▸ Extracted data entries
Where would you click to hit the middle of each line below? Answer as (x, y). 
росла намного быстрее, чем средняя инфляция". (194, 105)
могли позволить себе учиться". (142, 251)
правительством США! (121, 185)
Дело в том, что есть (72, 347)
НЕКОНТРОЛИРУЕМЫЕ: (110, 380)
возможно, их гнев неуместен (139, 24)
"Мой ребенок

...

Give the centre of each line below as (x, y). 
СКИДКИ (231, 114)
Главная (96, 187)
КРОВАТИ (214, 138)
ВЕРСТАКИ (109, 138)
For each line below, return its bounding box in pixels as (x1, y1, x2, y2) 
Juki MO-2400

==

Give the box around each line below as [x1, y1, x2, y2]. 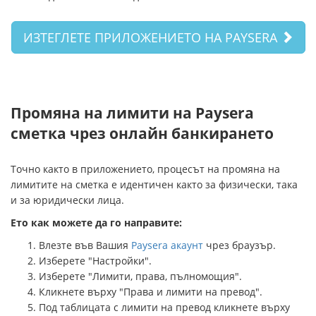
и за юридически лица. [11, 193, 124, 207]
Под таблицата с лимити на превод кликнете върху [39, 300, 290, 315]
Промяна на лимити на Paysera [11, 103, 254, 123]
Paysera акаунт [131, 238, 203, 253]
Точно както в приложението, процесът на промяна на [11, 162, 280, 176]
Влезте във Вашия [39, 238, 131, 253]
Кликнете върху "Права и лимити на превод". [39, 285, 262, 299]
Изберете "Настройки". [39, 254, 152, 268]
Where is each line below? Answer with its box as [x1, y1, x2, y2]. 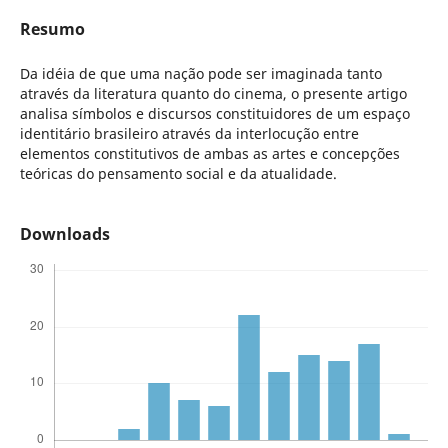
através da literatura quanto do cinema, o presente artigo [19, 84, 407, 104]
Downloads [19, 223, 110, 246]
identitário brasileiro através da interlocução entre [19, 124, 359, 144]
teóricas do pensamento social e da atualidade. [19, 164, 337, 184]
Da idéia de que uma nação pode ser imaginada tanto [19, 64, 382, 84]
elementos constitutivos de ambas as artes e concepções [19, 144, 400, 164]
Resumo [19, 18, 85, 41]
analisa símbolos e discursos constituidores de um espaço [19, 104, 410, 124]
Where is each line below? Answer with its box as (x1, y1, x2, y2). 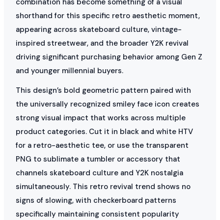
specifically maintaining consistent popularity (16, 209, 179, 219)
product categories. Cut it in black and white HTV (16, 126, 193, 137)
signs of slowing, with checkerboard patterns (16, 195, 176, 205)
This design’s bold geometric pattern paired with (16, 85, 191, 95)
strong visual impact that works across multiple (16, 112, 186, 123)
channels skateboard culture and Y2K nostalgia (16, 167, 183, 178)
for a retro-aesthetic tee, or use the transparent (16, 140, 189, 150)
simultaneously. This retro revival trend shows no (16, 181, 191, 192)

▸ What the task requires
In the data above, find the line with "analisa símbolos e" and the line with "simultaneously. This retro". Please copy exactly those two lines and every line between them, but not the pictures.

▸ Response to this exercise
analisa símbolos e discursos constituidores de um espaço [19, 104, 410, 124]
Where is each line below? Answer with its box as (x1, y1, x2, y2). 
specifically maintaining consistent popularity (16, 209, 179, 219)
product categories. Cut it in black and white HTV (16, 126, 193, 137)
signs of slowing, with checkerboard patterns (16, 195, 176, 205)
This design’s bold geometric pattern paired with (16, 85, 191, 95)
strong visual impact that works across multiple (16, 112, 186, 123)
channels skateboard culture and Y2K nostalgia (16, 167, 183, 178)
for a retro-aesthetic tee, or use the transparent (16, 140, 189, 150)
simultaneously. This retro revival trend shows no (16, 181, 191, 192)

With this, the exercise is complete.